→ DIRECTIONS FOR THIS TASK:
If a line in the records below contains "middle", copy that line.

------ ENTRIES SHOWN ------

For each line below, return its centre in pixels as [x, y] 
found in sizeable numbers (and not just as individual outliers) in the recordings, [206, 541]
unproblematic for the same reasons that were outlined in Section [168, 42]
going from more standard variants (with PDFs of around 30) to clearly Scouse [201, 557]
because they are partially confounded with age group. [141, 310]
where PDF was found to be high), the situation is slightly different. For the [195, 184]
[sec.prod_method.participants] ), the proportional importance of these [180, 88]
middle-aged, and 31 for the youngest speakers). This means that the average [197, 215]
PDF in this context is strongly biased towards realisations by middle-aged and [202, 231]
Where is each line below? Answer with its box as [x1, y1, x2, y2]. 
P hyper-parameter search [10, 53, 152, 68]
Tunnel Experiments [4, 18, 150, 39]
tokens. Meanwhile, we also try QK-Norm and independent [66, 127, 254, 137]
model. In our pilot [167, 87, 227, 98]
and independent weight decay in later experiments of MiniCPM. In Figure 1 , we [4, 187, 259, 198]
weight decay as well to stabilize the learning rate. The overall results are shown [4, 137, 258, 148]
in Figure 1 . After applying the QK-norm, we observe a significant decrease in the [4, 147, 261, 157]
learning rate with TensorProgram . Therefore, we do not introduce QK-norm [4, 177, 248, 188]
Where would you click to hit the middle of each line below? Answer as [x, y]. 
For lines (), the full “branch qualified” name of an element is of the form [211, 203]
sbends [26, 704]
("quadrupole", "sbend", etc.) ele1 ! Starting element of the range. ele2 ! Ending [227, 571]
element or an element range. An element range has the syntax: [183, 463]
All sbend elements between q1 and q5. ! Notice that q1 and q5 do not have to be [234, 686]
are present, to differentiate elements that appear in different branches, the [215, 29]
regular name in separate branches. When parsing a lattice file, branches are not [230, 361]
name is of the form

------
------ ENTRIES SHOWN ------

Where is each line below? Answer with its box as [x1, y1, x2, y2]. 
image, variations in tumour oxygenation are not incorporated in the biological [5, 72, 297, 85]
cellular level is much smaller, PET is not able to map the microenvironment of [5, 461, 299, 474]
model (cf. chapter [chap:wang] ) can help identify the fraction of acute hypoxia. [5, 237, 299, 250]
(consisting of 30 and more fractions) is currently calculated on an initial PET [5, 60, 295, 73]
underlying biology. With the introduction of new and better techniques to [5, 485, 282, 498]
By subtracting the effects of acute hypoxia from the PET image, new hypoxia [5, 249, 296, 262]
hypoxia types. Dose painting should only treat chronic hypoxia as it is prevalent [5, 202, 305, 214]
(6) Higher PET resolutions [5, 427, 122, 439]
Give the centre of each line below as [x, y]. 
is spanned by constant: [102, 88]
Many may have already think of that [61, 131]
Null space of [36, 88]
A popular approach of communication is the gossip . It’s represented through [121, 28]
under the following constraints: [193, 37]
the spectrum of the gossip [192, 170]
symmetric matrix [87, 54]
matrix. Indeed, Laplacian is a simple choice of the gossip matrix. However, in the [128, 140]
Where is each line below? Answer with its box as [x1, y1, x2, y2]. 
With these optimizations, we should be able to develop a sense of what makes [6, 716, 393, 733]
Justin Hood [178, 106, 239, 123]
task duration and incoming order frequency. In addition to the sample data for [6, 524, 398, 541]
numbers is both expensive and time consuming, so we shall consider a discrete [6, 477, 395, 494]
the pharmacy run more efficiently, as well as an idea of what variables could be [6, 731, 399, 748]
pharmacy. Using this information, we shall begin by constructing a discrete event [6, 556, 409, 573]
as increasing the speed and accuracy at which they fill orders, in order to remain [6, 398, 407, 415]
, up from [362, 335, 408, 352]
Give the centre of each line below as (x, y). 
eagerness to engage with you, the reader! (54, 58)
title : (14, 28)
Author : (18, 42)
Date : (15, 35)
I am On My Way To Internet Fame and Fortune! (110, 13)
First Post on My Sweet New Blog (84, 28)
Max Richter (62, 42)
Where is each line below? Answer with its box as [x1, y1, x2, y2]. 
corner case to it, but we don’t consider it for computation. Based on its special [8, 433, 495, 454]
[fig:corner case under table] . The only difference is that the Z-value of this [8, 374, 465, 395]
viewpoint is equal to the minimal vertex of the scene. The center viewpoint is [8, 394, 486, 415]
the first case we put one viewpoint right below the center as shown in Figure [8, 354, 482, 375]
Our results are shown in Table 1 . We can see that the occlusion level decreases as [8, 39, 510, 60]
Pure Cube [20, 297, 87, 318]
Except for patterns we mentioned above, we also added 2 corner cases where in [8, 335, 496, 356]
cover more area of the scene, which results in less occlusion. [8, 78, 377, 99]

------
------ ENTRIES SHOWN ------

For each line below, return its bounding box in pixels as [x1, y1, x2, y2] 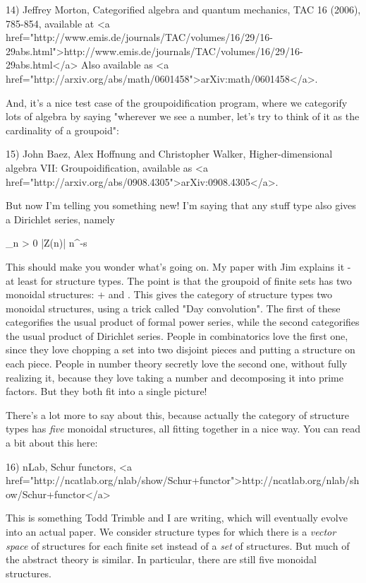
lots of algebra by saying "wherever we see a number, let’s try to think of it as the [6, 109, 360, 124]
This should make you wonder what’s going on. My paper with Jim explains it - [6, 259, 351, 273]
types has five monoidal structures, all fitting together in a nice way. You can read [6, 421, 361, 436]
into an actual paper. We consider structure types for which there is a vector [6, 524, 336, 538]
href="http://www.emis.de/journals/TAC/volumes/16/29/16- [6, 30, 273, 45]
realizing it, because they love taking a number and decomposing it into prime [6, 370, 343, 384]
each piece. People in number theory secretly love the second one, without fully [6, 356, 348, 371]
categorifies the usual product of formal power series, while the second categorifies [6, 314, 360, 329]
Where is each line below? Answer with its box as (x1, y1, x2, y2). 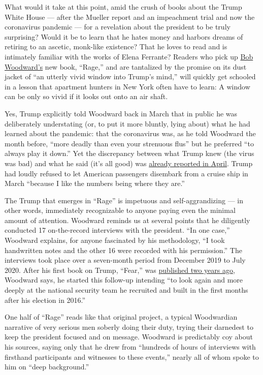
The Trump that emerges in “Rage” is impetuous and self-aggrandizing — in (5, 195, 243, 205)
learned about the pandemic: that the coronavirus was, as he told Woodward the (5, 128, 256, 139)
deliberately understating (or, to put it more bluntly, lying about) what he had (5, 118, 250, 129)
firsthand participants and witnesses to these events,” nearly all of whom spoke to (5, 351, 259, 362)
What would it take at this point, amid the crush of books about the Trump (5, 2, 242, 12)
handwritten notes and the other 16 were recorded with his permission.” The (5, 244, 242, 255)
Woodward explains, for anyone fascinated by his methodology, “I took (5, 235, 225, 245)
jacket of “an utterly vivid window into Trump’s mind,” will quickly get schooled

------

→ TASK OUTPUT:
middle-aged, and 31 for the youngest speakers). This means that the average [197, 215]
PDF in this context is strongly biased towards realisations by middle-aged and [202, 231]
Where would you click to hit the middle of each line below? Answer as [x, y]. 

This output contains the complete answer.